I'll give you a practical example, with Hotels.com, which is an entity of Expedia. They have thousands and thousands of customer views and comments on the various hotels that people have used their site to stay in, and what they liked or didn't like.
Before, it just looks like this big blob of data. It's really hard to pull out what matters and doesn't matter. They’re using Comprehend to understand, what are the unique characteristics that people really like about each hotel? Whether it's that they have a great dinner menu or great bathroom features or whatever it is. And what do they not like? So that when they're making recommendations to their users, they have the right way to differentiate and distinguish each hotel so people can make the right choices for themselves.
The other thing that Comprehend has, which you won't find anywhere else, is the ability not just to look at a single document at a time, but to look at millions of documents in order to identify the topics within these documents.

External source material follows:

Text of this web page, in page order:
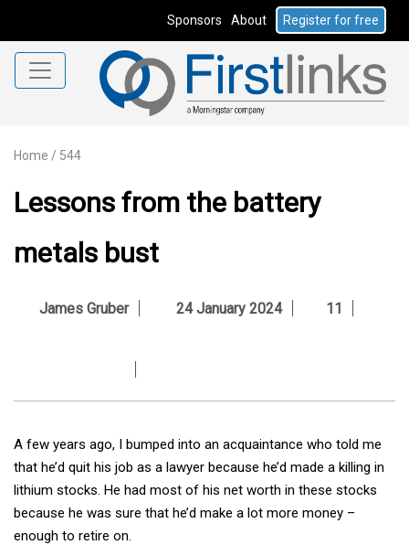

It's something that we call topic modeling. And it's incredibly useful if you think about it. If you're a publisher with thousands of articles, it makes it easy for you to just to use topic model and to figure out how to show just the business articles to the customers you think are interested in business. Or just the political articles to the people you think are just interested in politics. Or if you're a healthcare provider, you may want to group all these documents based on diagnosis or based on symptoms.
This is a much easier way to understand what is in your data and then group them in a way that you could actually display news that's useful for your customers.
Comprehend does this in an incredibly efficient manner. Just to give you an example, if you tried to take 300 documents, each about a megabyte each in size, Comprehend can build a topic model in just 45 minutes for $1.80. It completely changes the meaning that you can get from your content.
With Lex, any application running on the web, a mobile app, or a device, can send natural language - as both text or speech - to Lex using an API or SDK. Lex will apply ASR and NLU to the incoming message to understand the intent of the user, so to understand what the question is, and map that to a Lambda function which will process the information, and then form a response, which will be passed back to the user as either text, or will use Polly automatically to generate a voice response.
There's an integrated development console that lets you define what phrases you want to elicit what responses or additional questions...in either text or speech (where lambda triggers the response back)…
The service has an integrated development console - including the ability to be able to quickly specify example phrases which Lex will expand to capture more possible input from your users, and build sophisticated multi-step conversations - and you can build and test these models, or bots, right in the AWS console.
You can then deploy the application to a custom platform or to Facebook Messenger, Slack, Kik, and Twilio.
We also provide a collection of enterprise connectors: Salesforce, Microsoft Dynamics, Marketo, Zendesk, Quickbooks, and Hubspot
Which help you build new interfaces around existing enterprise data, and the whole thing is fully managed.